**Exercise directions:** Return the data exactly, without pictures.

Entries taken from a collection

*** Begin section ***

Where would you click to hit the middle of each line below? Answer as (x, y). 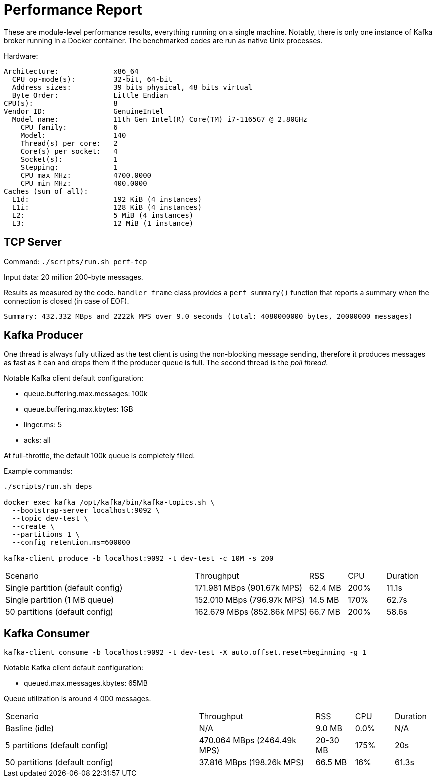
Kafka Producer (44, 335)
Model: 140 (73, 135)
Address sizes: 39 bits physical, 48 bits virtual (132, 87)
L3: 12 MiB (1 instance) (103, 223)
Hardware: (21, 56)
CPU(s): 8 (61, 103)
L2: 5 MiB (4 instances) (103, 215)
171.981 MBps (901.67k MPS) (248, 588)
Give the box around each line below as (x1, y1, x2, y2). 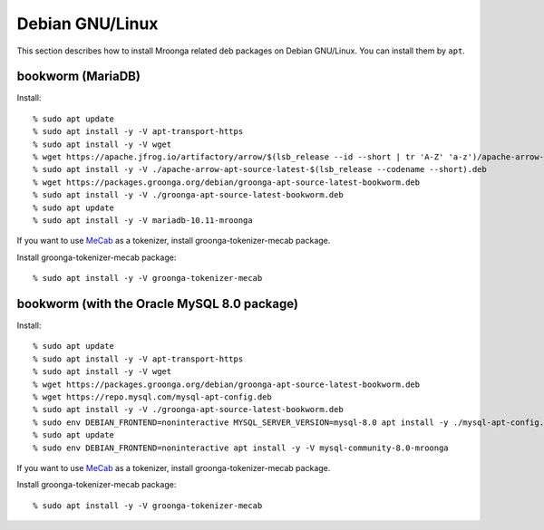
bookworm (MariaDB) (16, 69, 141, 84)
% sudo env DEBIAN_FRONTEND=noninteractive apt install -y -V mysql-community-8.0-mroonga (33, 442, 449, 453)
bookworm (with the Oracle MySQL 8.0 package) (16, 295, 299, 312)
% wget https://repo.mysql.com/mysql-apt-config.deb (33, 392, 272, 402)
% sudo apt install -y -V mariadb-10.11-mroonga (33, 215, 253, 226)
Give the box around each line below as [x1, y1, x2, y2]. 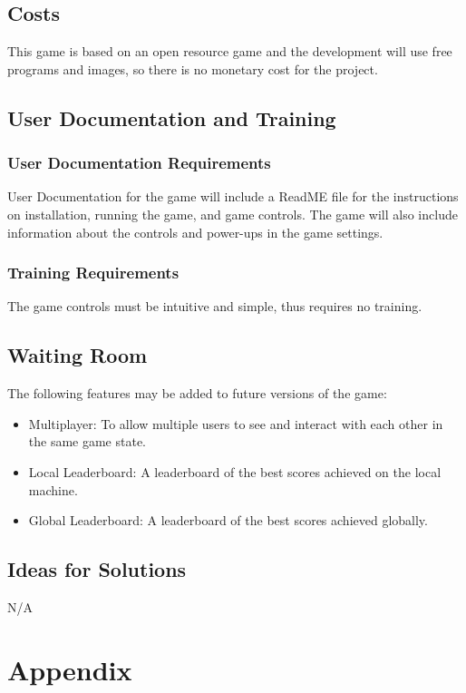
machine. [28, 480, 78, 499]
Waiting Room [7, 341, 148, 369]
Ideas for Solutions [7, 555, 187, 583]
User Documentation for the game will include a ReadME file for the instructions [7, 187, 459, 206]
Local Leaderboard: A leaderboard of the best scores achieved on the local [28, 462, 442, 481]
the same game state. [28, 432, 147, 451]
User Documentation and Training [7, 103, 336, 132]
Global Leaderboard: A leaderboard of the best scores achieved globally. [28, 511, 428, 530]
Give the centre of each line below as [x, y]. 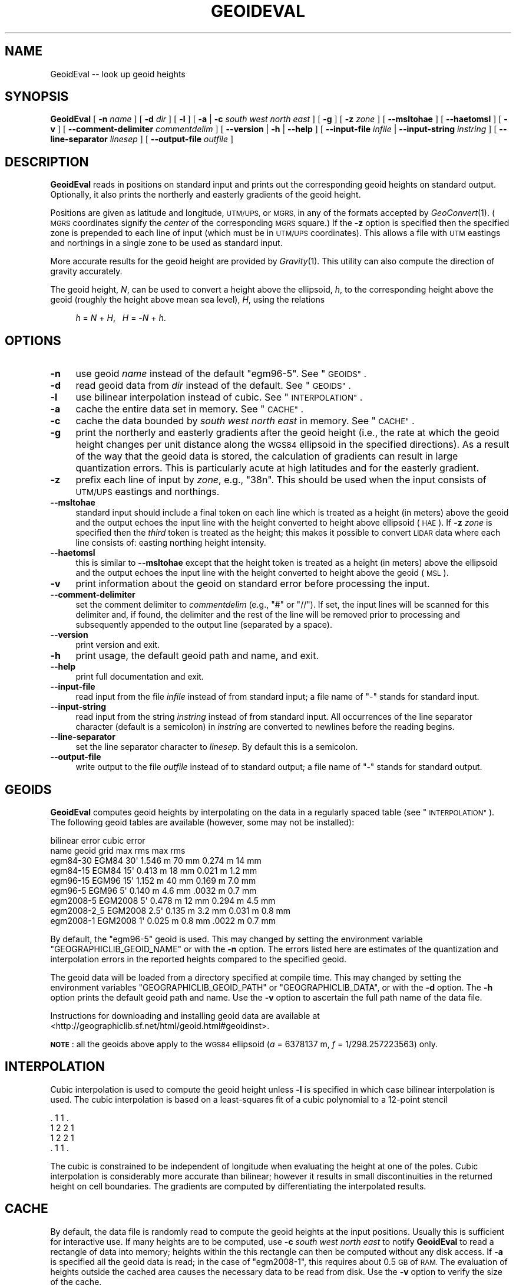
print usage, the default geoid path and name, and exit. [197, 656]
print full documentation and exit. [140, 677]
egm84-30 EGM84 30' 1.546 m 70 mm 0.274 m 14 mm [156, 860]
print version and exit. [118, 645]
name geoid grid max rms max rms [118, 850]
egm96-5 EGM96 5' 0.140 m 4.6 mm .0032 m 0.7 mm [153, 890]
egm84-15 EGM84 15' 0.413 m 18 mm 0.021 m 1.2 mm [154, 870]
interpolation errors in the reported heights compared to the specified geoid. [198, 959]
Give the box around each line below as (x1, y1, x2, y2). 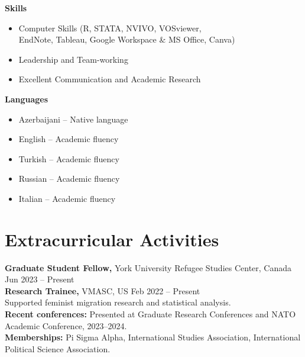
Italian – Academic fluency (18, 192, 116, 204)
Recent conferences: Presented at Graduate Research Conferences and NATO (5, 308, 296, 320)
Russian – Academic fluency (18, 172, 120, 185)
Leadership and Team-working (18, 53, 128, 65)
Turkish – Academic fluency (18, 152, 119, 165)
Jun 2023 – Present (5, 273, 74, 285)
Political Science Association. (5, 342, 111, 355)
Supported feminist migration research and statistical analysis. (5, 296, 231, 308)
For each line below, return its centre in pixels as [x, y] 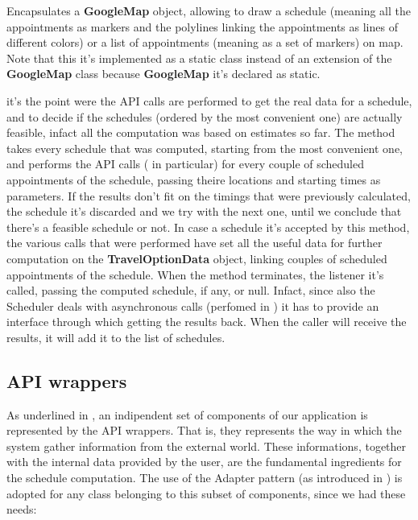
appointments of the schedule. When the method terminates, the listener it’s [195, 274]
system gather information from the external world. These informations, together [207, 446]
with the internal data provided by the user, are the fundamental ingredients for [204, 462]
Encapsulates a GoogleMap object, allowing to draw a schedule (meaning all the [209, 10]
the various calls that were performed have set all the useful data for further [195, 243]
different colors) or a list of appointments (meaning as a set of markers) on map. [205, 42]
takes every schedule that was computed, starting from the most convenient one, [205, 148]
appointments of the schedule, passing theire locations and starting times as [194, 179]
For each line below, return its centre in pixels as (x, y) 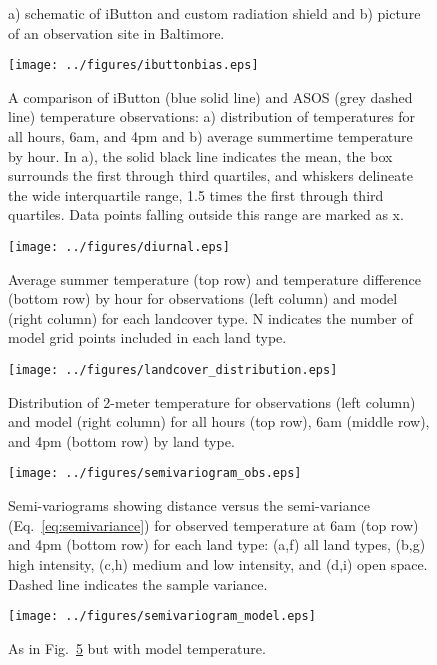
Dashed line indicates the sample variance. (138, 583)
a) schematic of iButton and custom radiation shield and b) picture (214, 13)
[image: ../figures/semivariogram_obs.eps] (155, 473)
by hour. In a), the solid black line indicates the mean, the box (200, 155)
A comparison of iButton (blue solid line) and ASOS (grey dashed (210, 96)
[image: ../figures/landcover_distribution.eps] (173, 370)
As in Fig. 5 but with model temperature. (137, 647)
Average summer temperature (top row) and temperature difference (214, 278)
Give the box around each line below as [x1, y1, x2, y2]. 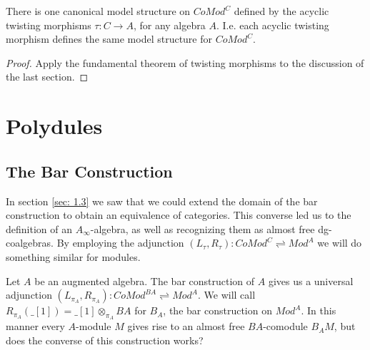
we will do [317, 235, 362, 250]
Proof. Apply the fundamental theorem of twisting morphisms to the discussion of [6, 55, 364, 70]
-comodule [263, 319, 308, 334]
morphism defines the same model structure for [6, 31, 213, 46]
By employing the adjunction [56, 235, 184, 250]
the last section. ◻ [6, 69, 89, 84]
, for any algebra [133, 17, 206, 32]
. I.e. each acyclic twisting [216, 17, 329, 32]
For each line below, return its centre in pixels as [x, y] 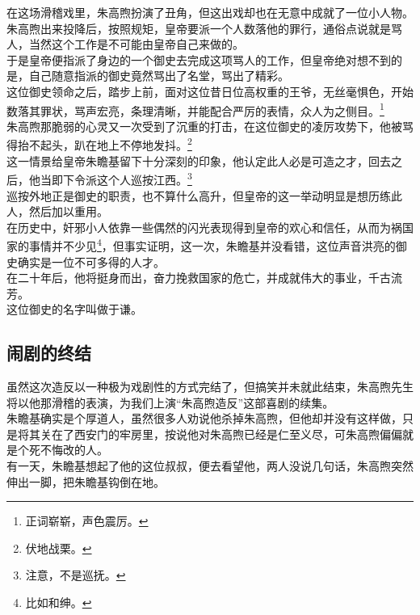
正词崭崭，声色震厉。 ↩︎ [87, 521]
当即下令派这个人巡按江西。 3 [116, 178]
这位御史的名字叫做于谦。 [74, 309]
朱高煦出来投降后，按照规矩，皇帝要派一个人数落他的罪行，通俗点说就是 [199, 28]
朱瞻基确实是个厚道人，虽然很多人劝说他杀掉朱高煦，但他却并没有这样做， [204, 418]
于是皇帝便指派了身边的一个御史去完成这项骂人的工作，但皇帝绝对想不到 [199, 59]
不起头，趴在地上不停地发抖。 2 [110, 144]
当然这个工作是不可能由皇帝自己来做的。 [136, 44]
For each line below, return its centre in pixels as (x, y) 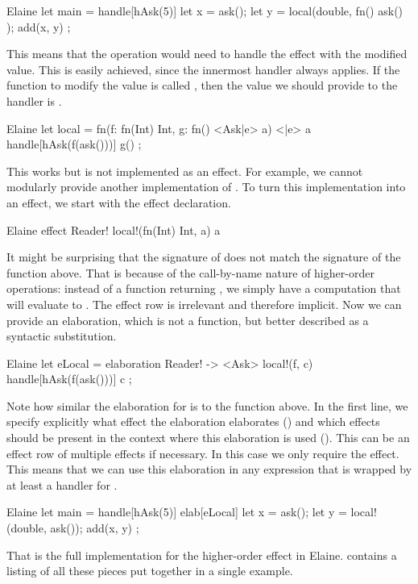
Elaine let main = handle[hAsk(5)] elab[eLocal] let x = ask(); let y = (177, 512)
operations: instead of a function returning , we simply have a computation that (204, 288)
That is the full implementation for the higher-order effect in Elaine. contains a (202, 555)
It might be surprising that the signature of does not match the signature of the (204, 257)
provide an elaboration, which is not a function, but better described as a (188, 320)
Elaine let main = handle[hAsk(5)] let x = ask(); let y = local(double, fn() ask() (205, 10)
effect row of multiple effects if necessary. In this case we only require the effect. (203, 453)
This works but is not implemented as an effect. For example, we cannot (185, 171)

*** End section ***

**Output for this exercise:**
Where would you click to hit the middle of each line below? Answer as (x, y). 
Kafka Producer (44, 335)
Model: 140 (73, 135)
Address sizes: 39 bits physical, 48 bits virtual (132, 87)
L3: 12 MiB (1 instance) (103, 223)
Hardware: (21, 56)
CPU(s): 8 (61, 103)
L2: 5 MiB (4 instances) (103, 215)
171.981 MBps (901.67k MPS) (248, 588)
Give the box around each line below as (x1, y1, x2, y2). 
bookworm (MariaDB) (16, 69, 141, 84)
% sudo env DEBIAN_FRONTEND=noninteractive apt install -y -V mysql-community-8.0-mroonga (33, 442, 449, 453)
bookworm (with the Oracle MySQL 8.0 package) (16, 295, 299, 312)
% wget https://repo.mysql.com/mysql-apt-config.deb (33, 392, 272, 402)
% sudo apt install -y -V mariadb-10.11-mroonga (33, 215, 253, 226)
Give the box around each line below as [x1, y1, x2, y2]. 
machine. [28, 480, 78, 499]
Waiting Room [7, 341, 148, 369]
Ideas for Solutions [7, 555, 187, 583]
User Documentation for the game will include a ReadME file for the instructions [7, 187, 459, 206]
Local Leaderboard: A leaderboard of the best scores achieved on the local [28, 462, 442, 481]
the same game state. [28, 432, 147, 451]
User Documentation and Training [7, 103, 336, 132]
Global Leaderboard: A leaderboard of the best scores achieved globally. [28, 511, 428, 530]
Give the centre of each line below as [x, y]. 
print usage, the default geoid path and name, and exit. [197, 656]
print full documentation and exit. [140, 677]
egm84-30 EGM84 30' 1.546 m 70 mm 0.274 m 14 mm [156, 860]
print version and exit. [118, 645]
name geoid grid max rms max rms [118, 850]
egm96-5 EGM96 5' 0.140 m 4.6 mm .0032 m 0.7 mm [153, 890]
egm84-15 EGM84 15' 0.413 m 18 mm 0.021 m 1.2 mm [154, 870]
interpolation errors in the reported heights compared to the specified geoid. [198, 959]
Give the box around each line below as (x1, y1, x2, y2). 
Italian – Academic fluency (18, 192, 116, 204)
Recent conferences: Presented at Graduate Research Conferences and NATO (5, 308, 296, 320)
Russian – Academic fluency (18, 172, 120, 185)
Leadership and Team-working (18, 53, 128, 65)
Turkish – Academic fluency (18, 152, 119, 165)
Jun 2023 – Present (5, 273, 74, 285)
Political Science Association. (5, 342, 111, 355)
Supported feminist migration research and statistical analysis. (5, 296, 231, 308)
For each line below, return its centre in pixels as [x, y] 
appointments of the schedule. When the method terminates, the listener it’s [195, 274]
system gather information from the external world. These informations, together [207, 446]
with the internal data provided by the user, are the fundamental ingredients for [204, 462]
Encapsulates a GoogleMap object, allowing to draw a schedule (meaning all the [209, 10]
the various calls that were performed have set all the useful data for further [195, 243]
different colors) or a list of appointments (meaning as a set of markers) on map. [205, 42]
takes every schedule that was computed, starting from the most convenient one, [205, 148]
appointments of the schedule, passing theire locations and starting times as [194, 179]
For each line below, return its centre in pixels as (x, y) 
Dashed line indicates the sample variance. (138, 583)
a) schematic of iButton and custom radiation shield and b) picture (214, 13)
[image: ../figures/semivariogram_obs.eps] (155, 473)
by hour. In a), the solid black line indicates the mean, the box (200, 155)
A comparison of iButton (blue solid line) and ASOS (grey dashed (210, 96)
[image: ../figures/landcover_distribution.eps] (173, 370)
As in Fig. 5 but with model temperature. (137, 647)
Average summer temperature (top row) and temperature difference (214, 278)
Give the box around each line below as [x1, y1, x2, y2]. 
we will do [317, 235, 362, 250]
Proof. Apply the fundamental theorem of twisting morphisms to the discussion of [6, 55, 364, 70]
-comodule [263, 319, 308, 334]
morphism defines the same model structure for [6, 31, 213, 46]
By employing the adjunction [56, 235, 184, 250]
the last section. ◻ [6, 69, 89, 84]
, for any algebra [133, 17, 206, 32]
. I.e. each acyclic twisting [216, 17, 329, 32]
For each line below, return its centre in pixels as [x, y] 
正词崭崭，声色震厉。 ↩︎ [87, 521]
当即下令派这个人巡按江西。 3 [116, 178]
这位御史的名字叫做于谦。 [74, 309]
朱高煦出来投降后，按照规矩，皇帝要派一个人数落他的罪行，通俗点说就是 [199, 28]
朱瞻基确实是个厚道人，虽然很多人劝说他杀掉朱高煦，但他却并没有这样做， [204, 418]
于是皇帝便指派了身边的一个御史去完成这项骂人的工作，但皇帝绝对想不到 [199, 59]
不起头，趴在地上不停地发抖。 2 [110, 144]
当然这个工作是不可能由皇帝自己来做的。 [136, 44]
For each line below, return its centre in pixels as (x, y) 
Elaine let main = handle[hAsk(5)] elab[eLocal] let x = ask(); let y = (177, 512)
operations: instead of a function returning , we simply have a computation that (204, 288)
That is the full implementation for the higher-order effect in Elaine. contains a (202, 555)
It might be surprising that the signature of does not match the signature of the (204, 257)
provide an elaboration, which is not a function, but better described as a (188, 320)
Elaine let main = handle[hAsk(5)] let x = ask(); let y = local(double, fn() ask() (205, 10)
effect row of multiple effects if necessary. In this case we only require the effect. (203, 453)
This works but is not implemented as an effect. For example, we cannot (185, 171)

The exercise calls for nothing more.